> [Assignment] From the line that holds "Skladom posledný kus" to the end of the records, reproduce every line exactly. No pictures.

> [Working data]
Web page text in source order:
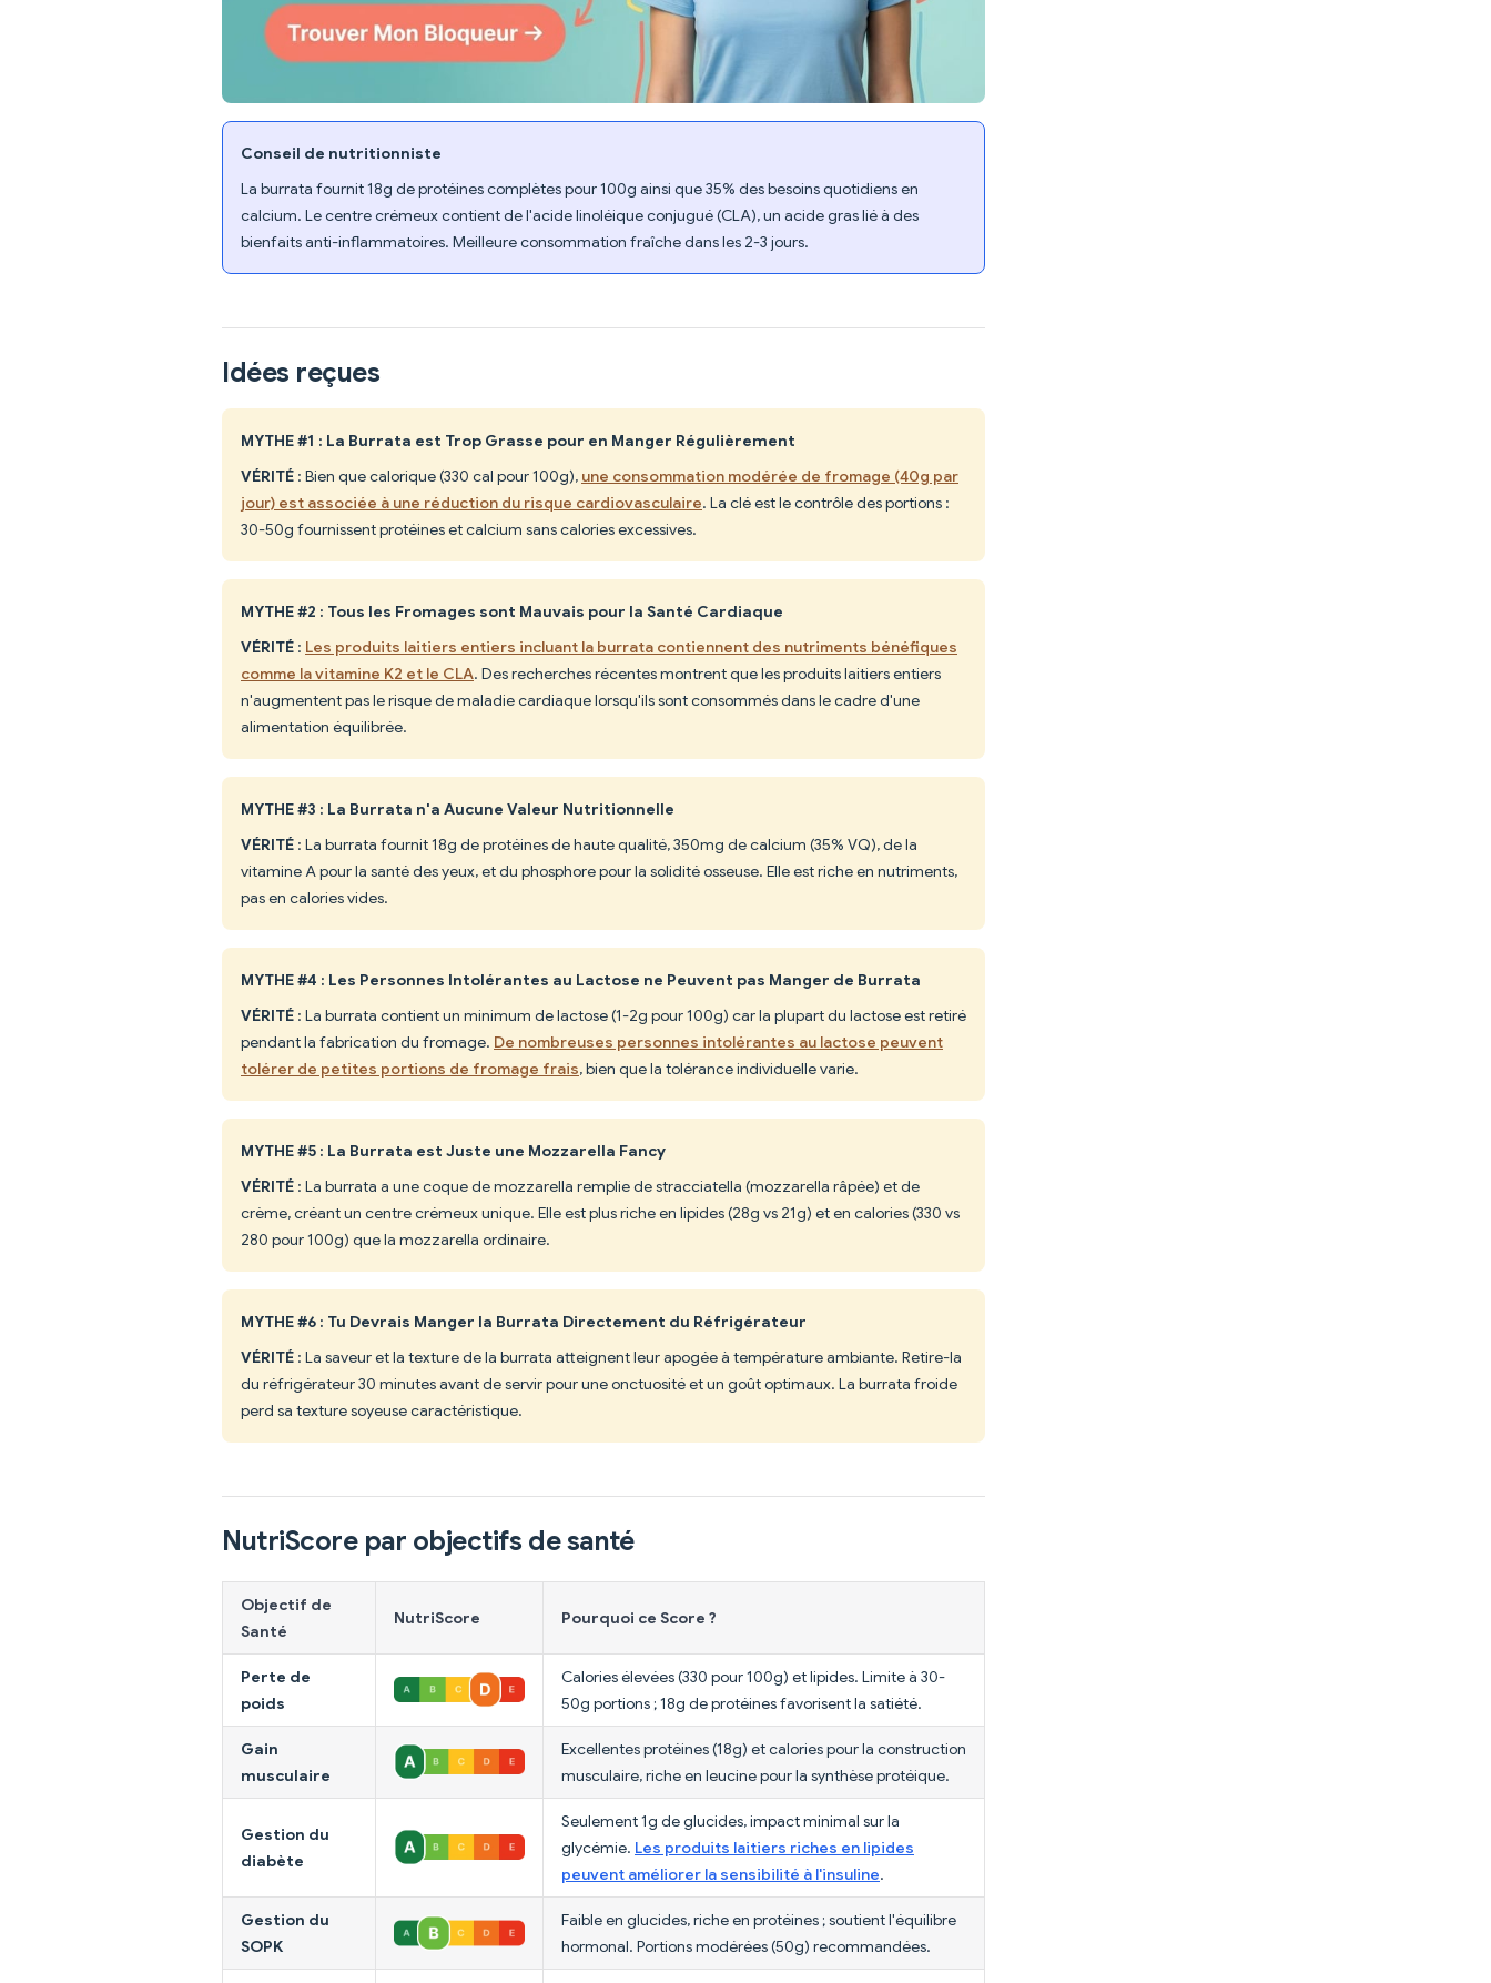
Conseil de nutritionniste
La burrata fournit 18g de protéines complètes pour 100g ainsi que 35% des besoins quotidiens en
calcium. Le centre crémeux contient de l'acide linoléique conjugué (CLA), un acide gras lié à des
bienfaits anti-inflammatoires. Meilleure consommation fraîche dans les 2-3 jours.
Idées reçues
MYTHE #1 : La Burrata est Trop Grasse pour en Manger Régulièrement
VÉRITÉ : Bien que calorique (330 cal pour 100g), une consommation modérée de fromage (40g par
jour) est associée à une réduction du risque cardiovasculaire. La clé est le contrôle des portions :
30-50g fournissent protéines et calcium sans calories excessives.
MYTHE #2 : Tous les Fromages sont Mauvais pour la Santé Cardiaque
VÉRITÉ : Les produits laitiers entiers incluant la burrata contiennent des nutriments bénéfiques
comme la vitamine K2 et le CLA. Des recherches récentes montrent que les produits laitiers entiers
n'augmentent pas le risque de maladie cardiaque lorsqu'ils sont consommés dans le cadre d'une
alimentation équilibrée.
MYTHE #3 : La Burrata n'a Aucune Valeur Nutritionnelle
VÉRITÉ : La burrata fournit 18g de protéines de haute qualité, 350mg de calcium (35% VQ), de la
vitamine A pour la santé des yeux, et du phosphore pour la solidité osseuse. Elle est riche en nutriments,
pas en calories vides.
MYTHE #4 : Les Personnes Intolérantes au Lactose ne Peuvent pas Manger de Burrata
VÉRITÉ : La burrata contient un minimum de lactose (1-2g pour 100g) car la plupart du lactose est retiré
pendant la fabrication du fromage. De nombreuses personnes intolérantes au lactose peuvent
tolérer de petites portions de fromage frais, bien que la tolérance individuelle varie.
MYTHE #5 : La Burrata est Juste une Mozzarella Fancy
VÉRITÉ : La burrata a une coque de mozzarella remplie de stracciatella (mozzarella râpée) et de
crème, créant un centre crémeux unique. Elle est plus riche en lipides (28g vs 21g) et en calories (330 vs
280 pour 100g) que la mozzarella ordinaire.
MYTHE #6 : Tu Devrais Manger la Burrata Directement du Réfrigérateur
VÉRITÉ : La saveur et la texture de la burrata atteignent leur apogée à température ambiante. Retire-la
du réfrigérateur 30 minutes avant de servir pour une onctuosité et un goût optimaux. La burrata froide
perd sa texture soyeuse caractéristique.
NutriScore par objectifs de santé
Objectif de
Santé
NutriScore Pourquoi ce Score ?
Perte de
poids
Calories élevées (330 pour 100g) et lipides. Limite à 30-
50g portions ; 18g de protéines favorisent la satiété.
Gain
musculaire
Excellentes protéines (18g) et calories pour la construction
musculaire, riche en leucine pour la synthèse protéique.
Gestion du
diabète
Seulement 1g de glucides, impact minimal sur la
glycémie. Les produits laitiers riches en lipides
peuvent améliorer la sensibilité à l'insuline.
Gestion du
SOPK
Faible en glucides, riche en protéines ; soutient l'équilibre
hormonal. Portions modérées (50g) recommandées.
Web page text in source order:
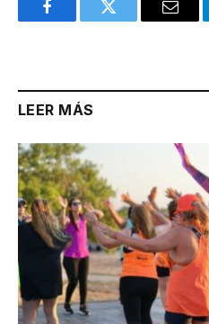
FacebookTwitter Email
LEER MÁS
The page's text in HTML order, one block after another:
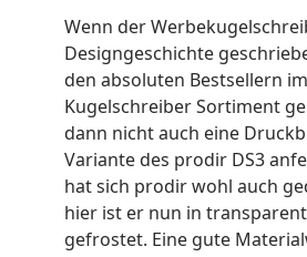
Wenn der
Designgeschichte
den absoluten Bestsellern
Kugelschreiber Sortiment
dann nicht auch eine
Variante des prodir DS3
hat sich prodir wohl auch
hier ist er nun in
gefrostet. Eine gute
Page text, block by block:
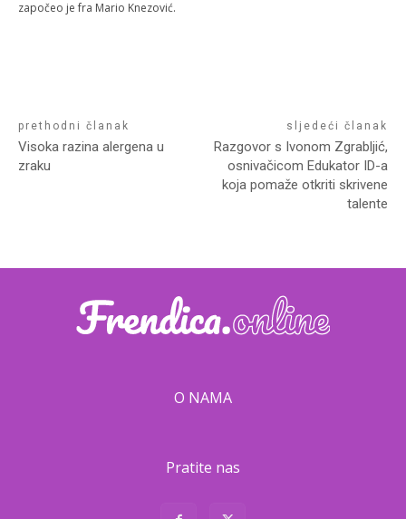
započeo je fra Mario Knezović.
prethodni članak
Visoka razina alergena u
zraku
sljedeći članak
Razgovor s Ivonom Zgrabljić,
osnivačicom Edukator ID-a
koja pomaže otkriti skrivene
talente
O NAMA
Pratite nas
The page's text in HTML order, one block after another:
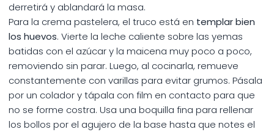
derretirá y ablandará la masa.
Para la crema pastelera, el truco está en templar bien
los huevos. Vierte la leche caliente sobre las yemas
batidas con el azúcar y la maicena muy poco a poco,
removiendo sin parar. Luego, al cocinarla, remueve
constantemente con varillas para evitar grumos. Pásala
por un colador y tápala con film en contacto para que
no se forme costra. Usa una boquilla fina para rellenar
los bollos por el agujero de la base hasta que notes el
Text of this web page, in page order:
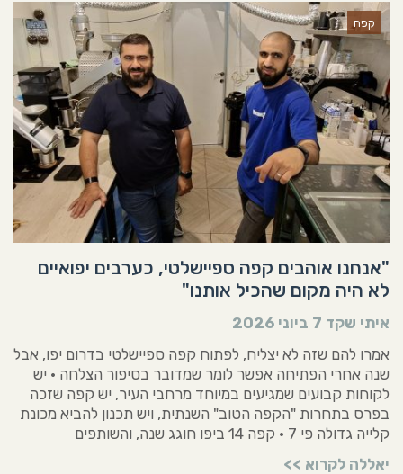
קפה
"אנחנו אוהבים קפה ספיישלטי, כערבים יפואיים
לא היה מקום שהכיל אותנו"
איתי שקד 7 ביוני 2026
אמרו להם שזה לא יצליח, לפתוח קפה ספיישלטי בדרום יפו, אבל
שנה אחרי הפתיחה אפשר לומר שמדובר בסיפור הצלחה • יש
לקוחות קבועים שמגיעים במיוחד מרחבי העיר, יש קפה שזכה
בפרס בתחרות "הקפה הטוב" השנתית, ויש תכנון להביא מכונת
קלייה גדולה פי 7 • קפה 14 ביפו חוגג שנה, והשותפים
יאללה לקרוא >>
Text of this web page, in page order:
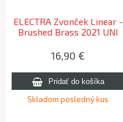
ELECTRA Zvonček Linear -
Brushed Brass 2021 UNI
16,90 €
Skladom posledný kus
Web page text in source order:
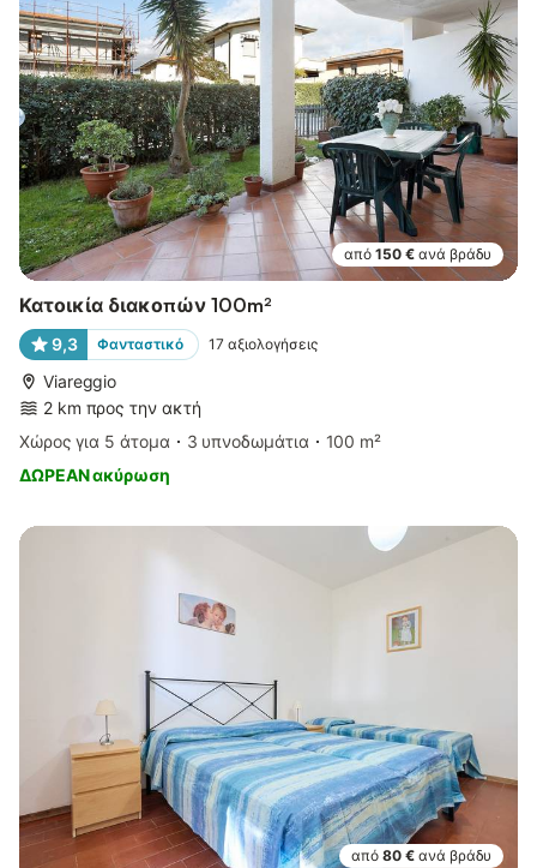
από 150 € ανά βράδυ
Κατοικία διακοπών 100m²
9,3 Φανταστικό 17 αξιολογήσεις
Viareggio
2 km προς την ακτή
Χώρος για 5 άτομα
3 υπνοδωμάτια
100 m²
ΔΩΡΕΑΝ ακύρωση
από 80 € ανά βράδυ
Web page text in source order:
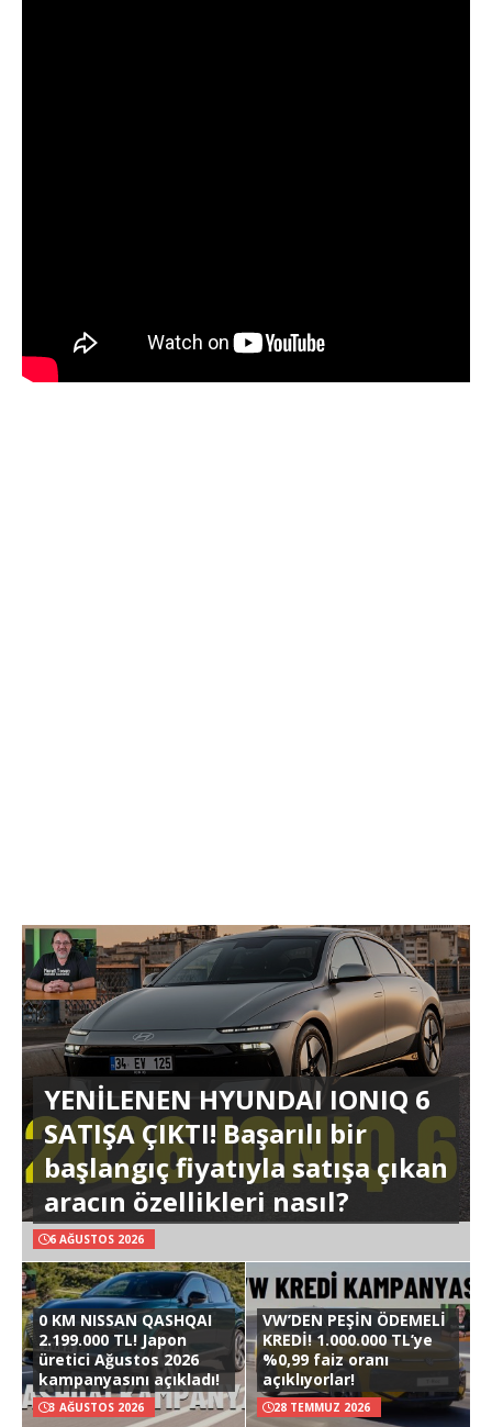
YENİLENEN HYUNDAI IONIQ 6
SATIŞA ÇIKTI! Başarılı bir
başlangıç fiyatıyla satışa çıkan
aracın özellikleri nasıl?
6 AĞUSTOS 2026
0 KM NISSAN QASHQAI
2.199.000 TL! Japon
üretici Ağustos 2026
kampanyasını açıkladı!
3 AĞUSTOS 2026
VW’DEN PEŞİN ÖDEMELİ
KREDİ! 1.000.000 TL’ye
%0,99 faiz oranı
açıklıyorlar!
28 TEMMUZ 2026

> [Output below]
Skladom posledný kus
Web page text in source order:
από 150 € ανά βράδυ
Κατοικία διακοπών 100m²
9,3 Φανταστικό 17 αξιολογήσεις
Viareggio
2 km προς την ακτή
Χώρος για 5 άτομα
3 υπνοδωμάτια
100 m²
ΔΩΡΕΑΝ ακύρωση
από 80 € ανά βράδυ
Web page text in source order:
YENİLENEN HYUNDAI IONIQ 6
SATIŞA ÇIKTI! Başarılı bir
başlangıç fiyatıyla satışa çıkan
aracın özellikleri nasıl?
6 AĞUSTOS 2026
0 KM NISSAN QASHQAI
2.199.000 TL! Japon
üretici Ağustos 2026
kampanyasını açıkladı!
3 AĞUSTOS 2026
VW’DEN PEŞİN ÖDEMELİ
KREDİ! 1.000.000 TL’ye
%0,99 faiz oranı
açıklıyorlar!
28 TEMMUZ 2026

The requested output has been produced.